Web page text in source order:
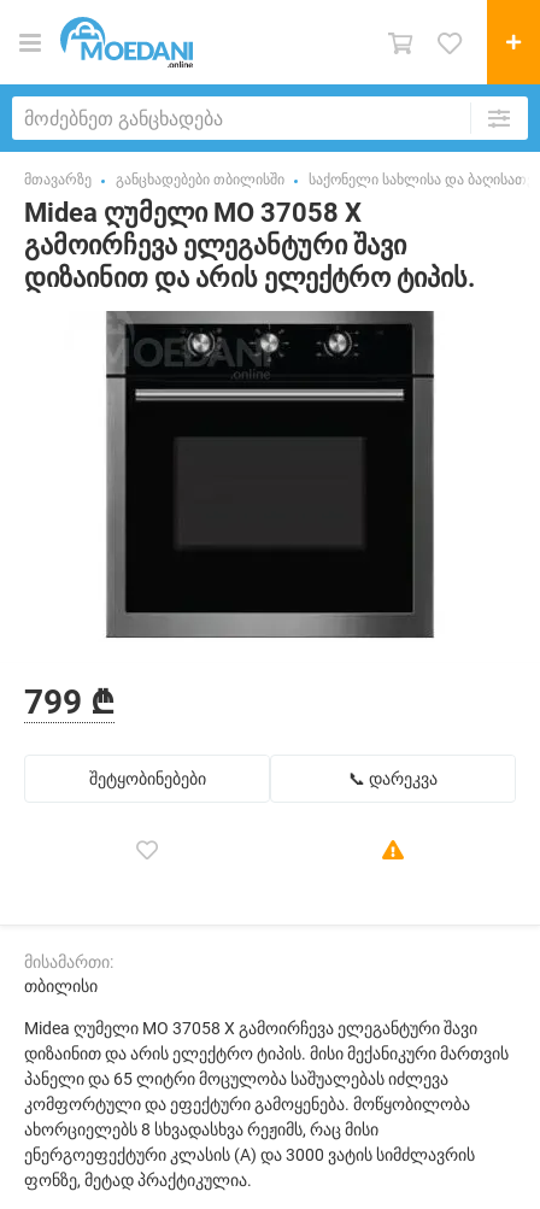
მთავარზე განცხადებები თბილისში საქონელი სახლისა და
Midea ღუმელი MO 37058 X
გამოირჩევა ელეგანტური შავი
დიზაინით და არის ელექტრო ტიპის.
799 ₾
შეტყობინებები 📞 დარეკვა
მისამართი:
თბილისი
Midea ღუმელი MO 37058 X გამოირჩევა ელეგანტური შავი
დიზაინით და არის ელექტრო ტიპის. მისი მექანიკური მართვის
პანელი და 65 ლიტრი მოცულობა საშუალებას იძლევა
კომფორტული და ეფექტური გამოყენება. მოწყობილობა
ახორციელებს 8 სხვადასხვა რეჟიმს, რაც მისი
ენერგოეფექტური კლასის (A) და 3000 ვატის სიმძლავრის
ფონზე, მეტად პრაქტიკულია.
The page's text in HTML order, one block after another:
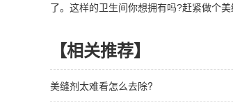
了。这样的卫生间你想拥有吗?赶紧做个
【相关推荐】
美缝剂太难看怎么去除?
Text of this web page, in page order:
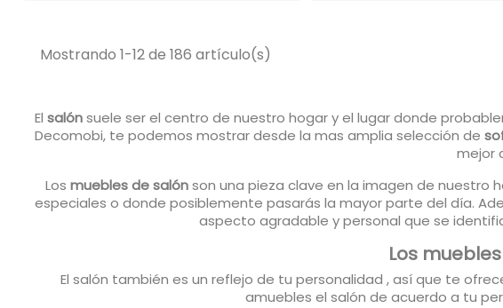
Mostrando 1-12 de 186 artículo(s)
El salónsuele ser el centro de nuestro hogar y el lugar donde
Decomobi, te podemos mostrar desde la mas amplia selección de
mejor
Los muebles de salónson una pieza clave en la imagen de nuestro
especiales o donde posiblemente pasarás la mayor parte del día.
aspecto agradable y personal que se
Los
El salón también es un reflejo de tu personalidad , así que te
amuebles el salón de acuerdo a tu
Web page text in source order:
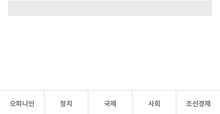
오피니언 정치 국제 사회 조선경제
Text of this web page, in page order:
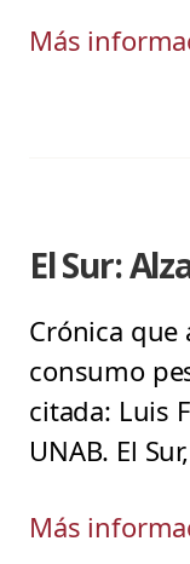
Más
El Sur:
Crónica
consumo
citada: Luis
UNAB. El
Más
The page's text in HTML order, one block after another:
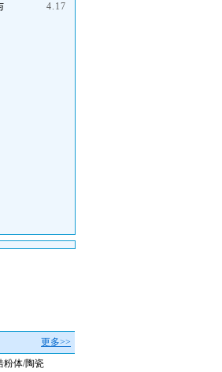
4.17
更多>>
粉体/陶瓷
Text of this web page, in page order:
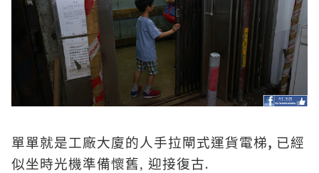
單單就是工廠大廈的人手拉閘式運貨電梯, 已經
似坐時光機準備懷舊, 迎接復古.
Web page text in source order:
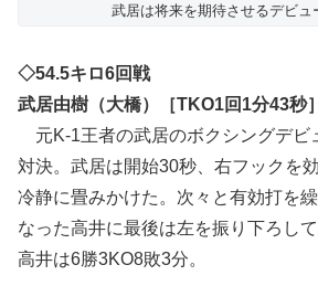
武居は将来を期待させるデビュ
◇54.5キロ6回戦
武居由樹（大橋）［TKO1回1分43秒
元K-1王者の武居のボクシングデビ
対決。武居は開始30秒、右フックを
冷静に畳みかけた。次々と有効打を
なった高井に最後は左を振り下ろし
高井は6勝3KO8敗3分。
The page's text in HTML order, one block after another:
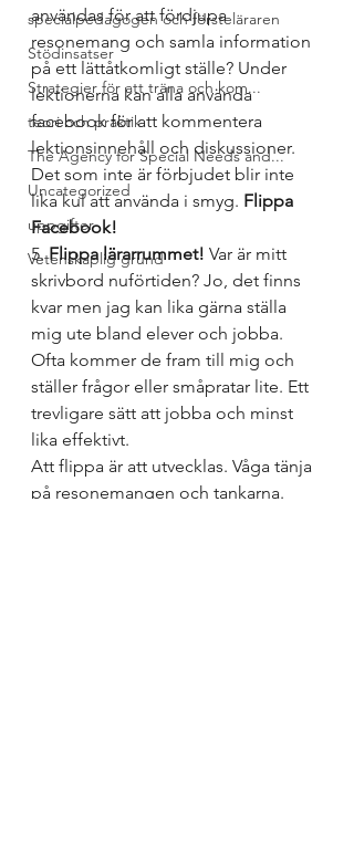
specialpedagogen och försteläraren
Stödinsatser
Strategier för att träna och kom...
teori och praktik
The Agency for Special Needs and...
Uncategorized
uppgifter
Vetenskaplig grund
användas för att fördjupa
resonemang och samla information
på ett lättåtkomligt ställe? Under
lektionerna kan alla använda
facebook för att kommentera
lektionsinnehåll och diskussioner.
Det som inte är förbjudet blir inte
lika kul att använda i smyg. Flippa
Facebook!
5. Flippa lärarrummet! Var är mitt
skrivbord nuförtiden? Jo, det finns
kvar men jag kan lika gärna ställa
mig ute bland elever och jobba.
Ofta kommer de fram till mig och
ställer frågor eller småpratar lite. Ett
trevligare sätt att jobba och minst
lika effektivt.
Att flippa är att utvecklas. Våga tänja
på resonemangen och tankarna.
---*---
_DIRECTIONS FOR THIS TASK_. Show every line above in which the word "დიზაინით" occurs.

_OUTPUT OF THE TASK_.
დიზაინით და არის ელექტრო ტიპის.
დიზაინით და არის ელექტრო ტიპის. მისი მექანიკური მართვის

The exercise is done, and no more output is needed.